In an attack that has been condemned as “an act of indescribable barbarity” by French President, Francois Hollande, 12 people have been shot dead, with 7 more left injured, after three gun men raided Charlie Hebdo, a satirical publication house in Paris, France.

The shooting at the offices of Charlie Hebdo occurred yesterday – Wednesday, Jan. 8 – leading the French Police to a massive manhunt for the escaped killers, as well as raising the security alert level in the country to the “highest notch,” beefing up armed presence at official buildings, media offices, churches, department stores, and tourist attractions.

Two black-hooded men entered the building with Kalashnikovs (automatic assault rifles). A few minutes later we heard lots of shots,” according to eyewitness Benoit Bringer. Bringer also added that the assailants were seen fleeing the shooting scene after carrying out their dastardly act. Other witnesses reported seeing a gun duel between the trio and the police just before the made a getaway in a car which was likely to have been hijacked. Videos posted to viral video sharing sites show one of the attackers shooting a badly injured police officer in the head, as he lay on the pavement.

Gunmen In Street

Investigations continue, but several suspects have been arrested and were detained overnight. In the case of Hamyd Mourad, he turned himself in after seeing his name on the list of suspects, but claims he was at college at the time of the attack. Other reports of similar suspects in black hoods have surfaced around France, but so far, there has been no conclusive connection to the Charlie Hebdo attack.
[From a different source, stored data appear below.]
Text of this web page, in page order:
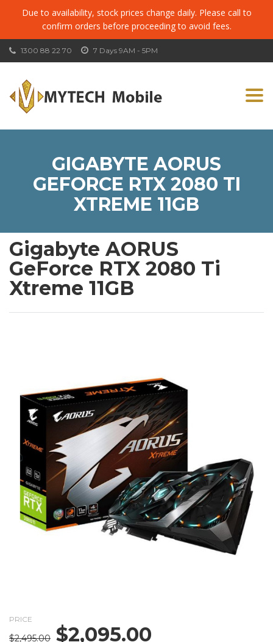
Due to availability, stock prices change daily. Please call to
confirm orders before proceeding to avoid fees.
7 Days 9AM - 5PM
1300 88 22 70
GIGABYTE AORUS
GEFORCE RTX 2080 TI
XTREME 11GB
Gigabyte AORUS
GeForce RTX 2080 Ti
Xtreme 11GB
PRICE
$2,495.00 Original
$2,095.00
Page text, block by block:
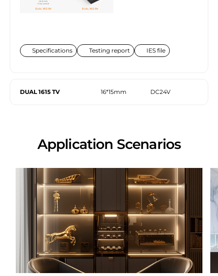
Specifications Testing report IES file
DUAL 1615 TV 16*15mm DC24V
Application Scenarios
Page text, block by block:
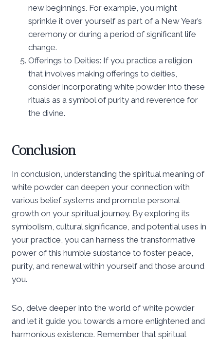
new beginnings. For example, you might
sprinkle it over yourself as part of a New Year’s
ceremony or during a period of significant life
change.
Offerings to Deities: If you practice a religion
that involves making offerings to deities,
consider incorporating white powder into these
rituals as a symbol of purity and reverence for
the divine.
Conclusion
In conclusion, understanding the spiritual meaning of
white powder can deepen your connection with
various belief systems and promote personal
growth on your spiritual journey. By exploring its
symbolism, cultural significance, and potential uses in
your practice, you can harness the transformative
power of this humble substance to foster peace,
purity, and renewal within yourself and those around
you.
So, delve deeper into the world of white powder
and let it guide you towards a more enlightened and
harmonious existence. Remember that spiritual
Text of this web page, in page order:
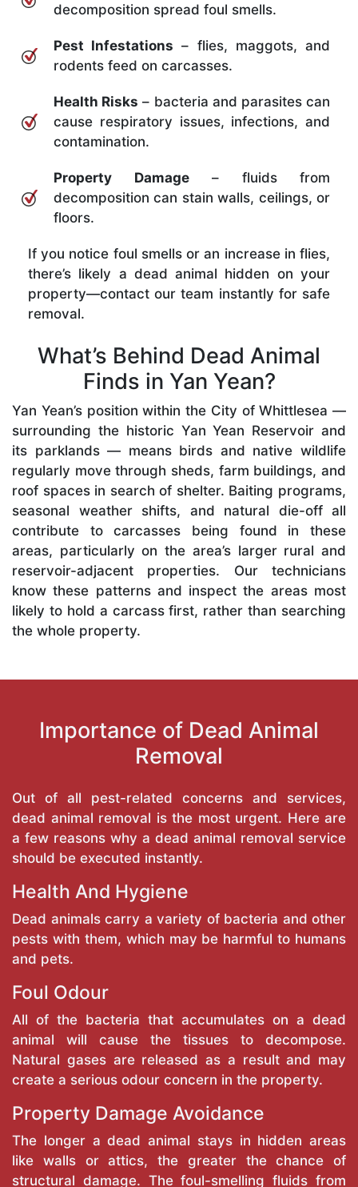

Reports from the police say that 2 of the 12 killed were police officers, adding that 4 of the 7 injured are in critical condition. One of the officers, Ahmed Merabet, was a Muslim. Many are honoring his sacrifice as particularly noteworthy given that he was a practitioner of the very faith the cartoonists satirized. Supporters on social media have echoed the popular #JeSuisCharlie with #JeSuisAhmed and quoted Voltaire saying, “I do not agree with what you have to say, but I’ll defend to the death your right to say it.”

The attack occurred at 11:30 am local time, just about the time the editorial team at Charlie Hebdo were having a weekly editorial meeting, leaving the editor, Stéphane Charbonnier, and three other cartoonists dead. A police source quoted a survivor as claiming the attackers shouted: “We have avenged the prophet!” and “Allah Akbar,” meaning “God is great.”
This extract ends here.